What can this analysis tell us that clustering does not?
How could this analysis be used to tailor support for students?
Principal Component Analysis (PCA)
PCA is a technique used to reduce the dimensionality of data, while keeping as much information as possible. PCA is more similar to FA than clustering. Specifically, it transform the original variables used into a new set of uncorrelated variables called Principal Components (PCs), which capture the most important variations within the data.
You should use PCA when you want to reduce the number of variables while keeping most of the variance.
In this code chunk, we calculate PCA on the same features used in k-means and factor analysis. Let’s see what principal components PCA reveals.
pca_result <- prcomp(features, scale. = TRUE)
pca_resultStandard deviations (1, .., p=3):
[1] 1.4716107 0.8722854 0.2710725
Rotation (n x k) = (3 x 3):
PC1 PC2 PC3
total_attempts 0.6022064 0.4940629 -0.6270959
accuracy -0.4474157 0.8594143 0.2474393
incorrect_attempts 0.6611858 0.1315630 0.7385963The results should be interpreted using the Standard deviation of PCs (related to variance explained) and the rotation matrix (loadings), which shows how the original variables map onto each PC.

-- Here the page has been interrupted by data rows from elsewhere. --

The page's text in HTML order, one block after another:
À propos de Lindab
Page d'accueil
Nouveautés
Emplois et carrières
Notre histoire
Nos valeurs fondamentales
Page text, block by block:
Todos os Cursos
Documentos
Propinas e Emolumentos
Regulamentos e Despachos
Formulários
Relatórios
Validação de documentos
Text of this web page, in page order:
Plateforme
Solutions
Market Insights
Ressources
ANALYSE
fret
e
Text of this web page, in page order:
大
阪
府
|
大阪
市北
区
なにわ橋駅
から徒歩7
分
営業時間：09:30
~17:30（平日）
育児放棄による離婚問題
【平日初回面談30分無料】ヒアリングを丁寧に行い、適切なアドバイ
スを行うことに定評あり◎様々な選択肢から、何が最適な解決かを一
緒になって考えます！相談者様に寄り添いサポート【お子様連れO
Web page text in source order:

We can interpret the standard deviation values as representing the square root of the eigenvalues. They indicate how much variance each PC captures, such that higher values indicate the PC capture more variance compared to smaller values. We can see that the first PC explains the most variance, while the second explains a moderate amount, and the last PC explains the least amount of variance.

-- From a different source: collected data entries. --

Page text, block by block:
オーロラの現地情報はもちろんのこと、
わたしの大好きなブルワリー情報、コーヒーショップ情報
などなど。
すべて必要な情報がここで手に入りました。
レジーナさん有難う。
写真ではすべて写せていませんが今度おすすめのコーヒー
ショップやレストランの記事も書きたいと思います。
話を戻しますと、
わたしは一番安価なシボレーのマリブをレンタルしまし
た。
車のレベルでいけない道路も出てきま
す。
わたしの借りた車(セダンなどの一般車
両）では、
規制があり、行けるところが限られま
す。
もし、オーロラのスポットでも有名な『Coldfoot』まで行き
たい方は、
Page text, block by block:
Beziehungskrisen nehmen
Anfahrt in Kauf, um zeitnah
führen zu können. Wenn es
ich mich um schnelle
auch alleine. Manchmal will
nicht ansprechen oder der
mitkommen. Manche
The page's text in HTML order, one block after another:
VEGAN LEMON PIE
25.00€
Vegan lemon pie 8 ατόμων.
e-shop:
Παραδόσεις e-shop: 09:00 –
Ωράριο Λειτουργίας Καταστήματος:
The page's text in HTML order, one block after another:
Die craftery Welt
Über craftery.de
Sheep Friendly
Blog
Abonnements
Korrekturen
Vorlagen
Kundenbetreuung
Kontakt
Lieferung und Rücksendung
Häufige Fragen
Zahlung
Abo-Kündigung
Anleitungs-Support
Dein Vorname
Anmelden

In contrast, the rotation matrix reveals how much each feature (total attempts, accuracy, total incorrect attempts) contributes to each PC. Higher absolute values (closer to 1 or -1) mean the feature has a strong influence on the PC.
library(factoextra)
fviz_contrib(pca_result, choice = "var", axes = 1, top = 5) # Contributions to PC1
library(factoextra)
fviz_contrib(pca_result, choice = "var", axes = 2, top = 5) # Contributions to PC2
library(factoextra)
fviz_contrib(pca_result, choice = "var", axes = 3, top = 5) # Contributions to PC3
How does PCA differ from clustering?
Why might dimensionality reduction be useful for educational data?
Conclusion
We explored three unsupervised learning methods using user interaction data from ASSISTments: k-means clustering, factor analysis, and PCA. Each method offers unique insights into hidden patterns and user behaviors.